А о таком ли я мечтал? Я и не мечтал, что журнал “Знамя” будет когда-то интересоваться моим мнением.

Николай Богомолов

Мне кажется, что первый вопрос имеет два измерения. Его, наверное, стоило бы разделить на то, как живется мне лично, и как живется обществу, насколько я его могу представить.
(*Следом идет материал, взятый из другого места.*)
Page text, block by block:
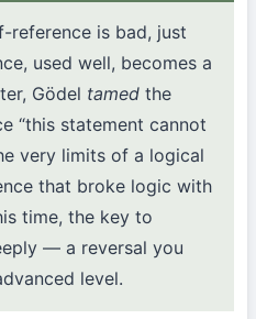
reference is bad, just
used well, becomes a
Gödel tamed the
“this statement cannot
very limits of a logical
that broke logic with
time, the key to
— a reversal you
level.
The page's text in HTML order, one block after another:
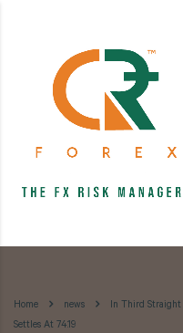
Home news
In Third Straight
Settles At 74.19
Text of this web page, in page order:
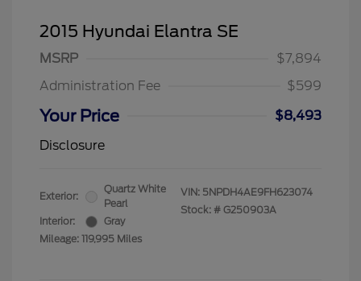
2015 Hyundai Elantra SE
MSRP
$7,894
Administration Fee
$599
Your Price
$8,493
Disclosure
Exterior:
Quartz White
Pearl
Interior:
Gray
Mileage: 119,995 Miles
VIN: 5NPDH4AE9FH623074
Stock: # G250903A
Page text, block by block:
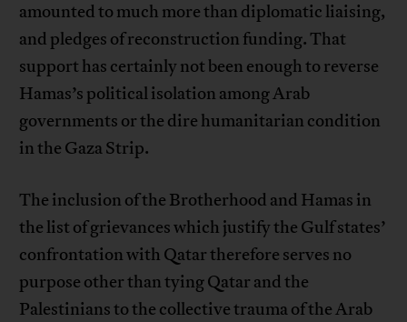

Булат Окуджава любил повторять: “Я счастливый человек: делаю то, что нравится, да еще и деньги за это платят”. То, что случилось около двадцати лет назад, сделало таким же счастливым меня. Хорошо помню, как в те годы наша кафедра писала коллективное пособие по современной литературе, где мне выпало на долю писать главу о поэзии. Первый вариант пришел из издательства со многими замечаниями, среди которых было настоятельное требование написать о стихах, посвященных рабочему классу. И все понимавший А.Г. Бочаров, тогда заведовавший нашей кафедрой, видя мое замешательство, сказал приблизительно так: “Смотрите, вы можете, конечно, отказаться, но имейте в виду, что так до старости и будете перебиваться рецензиями”. Действительно, до 1987 года мне ни разу не удавалось напечататься более трех раз за год. С 1987-го — ни разу не было меньше десяти публикаций. Возможность делать то, что нравится, — великая вещь, за которую не жалко отдать очень многое. Во-вторых, я сумел очень многое увидеть, ранее совсем невозможное. Уффици, Лувр, Метрополитен, собранный со всего мира Тулуз-Лотрек в Гран Палэ, венский Музей истории искусств, мюнхенская Старая пинакотека, музей Ван-Гога в Амстердаме… После этого понимаешь, что живопись можно смотреть только в оригинале, никогда никакие альбомы этого не заменят. Да просто возможность проехаться по венецианским каналам, посидеть на Вогезской площади, увидеть вечерний Таймс-сквер, войти в Храм Гроба Господня или мечеть Аль-Акса, погулять по переулкам римского Трастевере — первые сорок лет жизни о таком даже мечтать было бессмысленно. Перемены середины восьмидесятых открыли целый мир, причем не только географический, но и мир культуры, мир других людей, с которыми знакомишься в путешествиях.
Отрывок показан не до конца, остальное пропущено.